Today's interest rate decision is the first under the new RBI governor Dr. Urjit Patel and the first decision by the newly constituted Monetary Policy Committee. All six members of the MPC voted in favour of the rate cut. The committee believes that the rate cut is consistent with the accommodative stance of monetary policy and also consistent with the objectives of achieving an inflation rate of 5% by the end of this year and 4% in the medium term.
The accompanying Monetary Policy Report lays down some justification for the rate cut. While the RBI expects inflation to remain close to 5% this year, it expects some moderation to 4.5% by the end of FY18. This projection takes into account some of the effects of the Pay Commission award and an expected increase in minimum wages. However the second round effects of the Pay Commission have not been considered.
The RBI also pointed to GST as a source of some inflation risk going forward. As the tax rates under GST are not known, the Reserve Bank has used the Government's report as the base case – i.e. a revenue neutral rate of about 15-15.5% having minimal impact on inflation. This is consistent with a base GST rate of 18% with a preferential rate of 12%. In case the tax rates are higher, it is possible that there could be some upward pressure on inflation. In this the RBI has also surveyed other countries which implemented a nation-wide VAT with a view to understanding the impact on inflation. The broad experience across the world appears to be a higher push in the inflation rate, with inflation remaining elevated for about a year after introduction of a GST-like tax.
The market reaction to the policy has been muted with the 10-year benchmark relatively unchanged from yesterday's level. The bond market had rallied sharply over the past quarter in anticipation of the rate cut – for example the benchmark 10y yield dropped 60 basis points from 7.5% to 6.9% since late June.
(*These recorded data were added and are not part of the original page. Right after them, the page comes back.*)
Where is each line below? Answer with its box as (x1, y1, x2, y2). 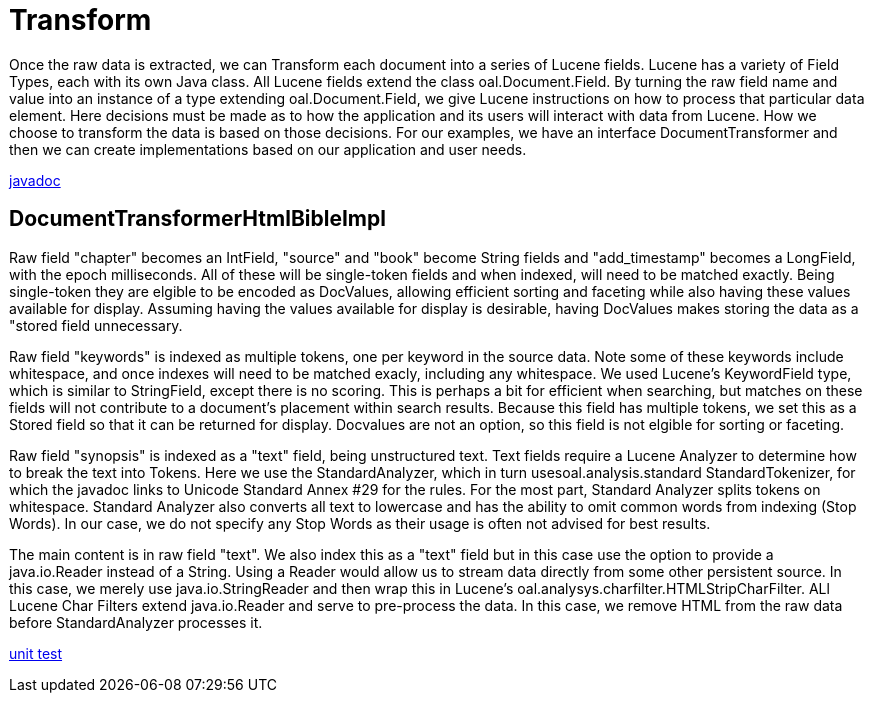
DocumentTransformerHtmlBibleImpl (9, 206, 386, 232)
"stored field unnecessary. (9, 316, 183, 334)
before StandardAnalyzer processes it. (9, 613, 263, 631)
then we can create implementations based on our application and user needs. (9, 140, 527, 158)
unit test (9, 644, 63, 662)
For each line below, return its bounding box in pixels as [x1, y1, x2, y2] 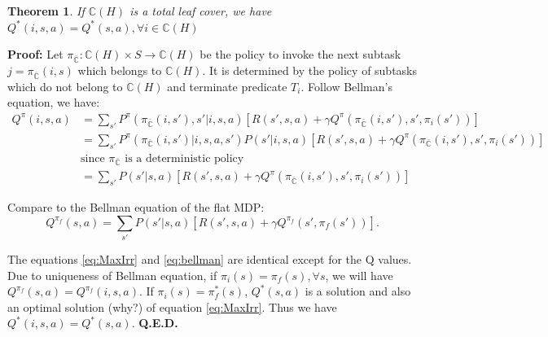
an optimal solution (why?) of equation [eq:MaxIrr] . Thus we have [7, 298, 337, 315]
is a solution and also [305, 282, 411, 300]
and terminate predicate [167, 77, 287, 94]
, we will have [325, 266, 393, 283]
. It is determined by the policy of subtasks [202, 61, 418, 78]
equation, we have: [7, 94, 100, 111]
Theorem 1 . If [7, 2, 85, 19]
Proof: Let [7, 46, 64, 63]
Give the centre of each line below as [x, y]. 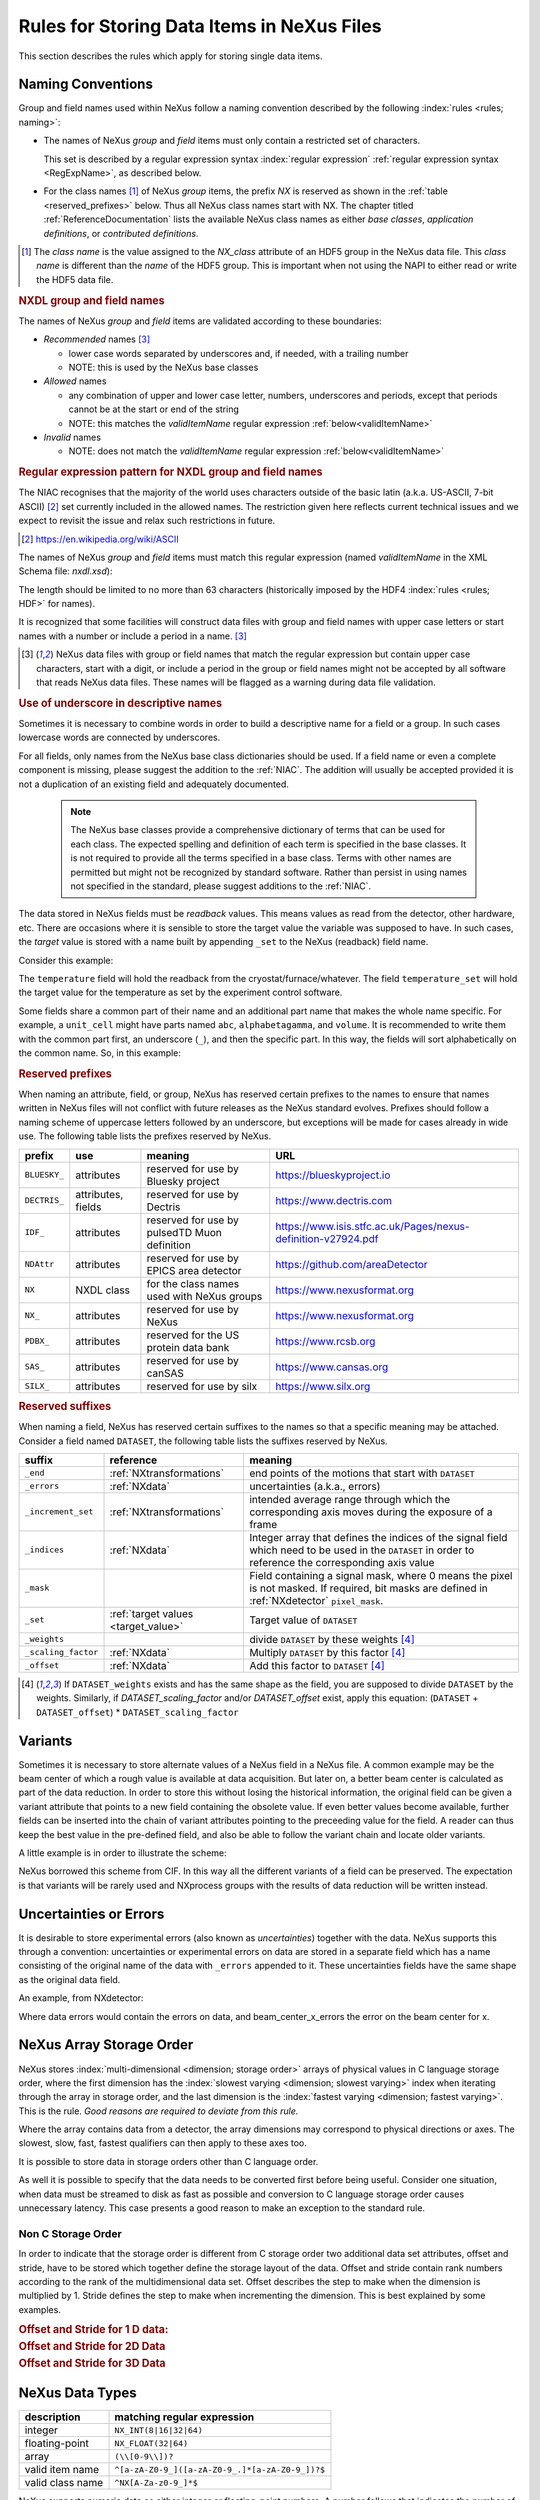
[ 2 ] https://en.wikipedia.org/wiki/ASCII [100, 539]
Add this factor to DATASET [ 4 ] [317, 1665]
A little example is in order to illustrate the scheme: [122, 1852]
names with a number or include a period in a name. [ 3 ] [132, 636]
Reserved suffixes [65, 1406]
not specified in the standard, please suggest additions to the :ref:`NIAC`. [221, 886]
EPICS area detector [194, 1270]
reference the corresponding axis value [342, 1562]
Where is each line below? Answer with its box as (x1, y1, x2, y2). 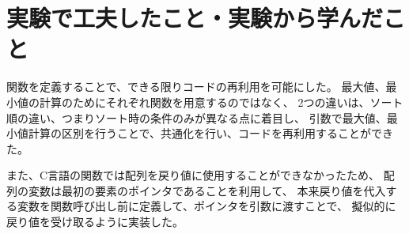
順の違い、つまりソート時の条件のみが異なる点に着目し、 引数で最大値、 (6, 109, 387, 126)
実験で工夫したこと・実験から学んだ (6, 2, 384, 34)
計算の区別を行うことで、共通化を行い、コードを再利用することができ (28, 125, 394, 142)
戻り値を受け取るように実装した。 (6, 213, 184, 230)
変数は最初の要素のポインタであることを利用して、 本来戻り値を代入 (28, 182, 386, 198)
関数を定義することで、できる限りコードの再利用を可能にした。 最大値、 (6, 78, 386, 95)
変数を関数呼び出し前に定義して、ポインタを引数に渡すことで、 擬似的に (17, 198, 396, 214)
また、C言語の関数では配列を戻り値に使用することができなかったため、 (6, 167, 381, 183)

Short to medium term G-Secs have seen yields dropping in response to the policy rate cut. The outperformance of shorter bonds over long bonds is a characteristic of late stages of rate cut cycles. The shorter segments are more sensitive to rate cuts and liquidity infusion in comparison to the long end which is more sensitive to emerging macro developments. Going forward we expect the markets to watch CPI prints to see if inflation follows the expected downward trajectory over the coming several months.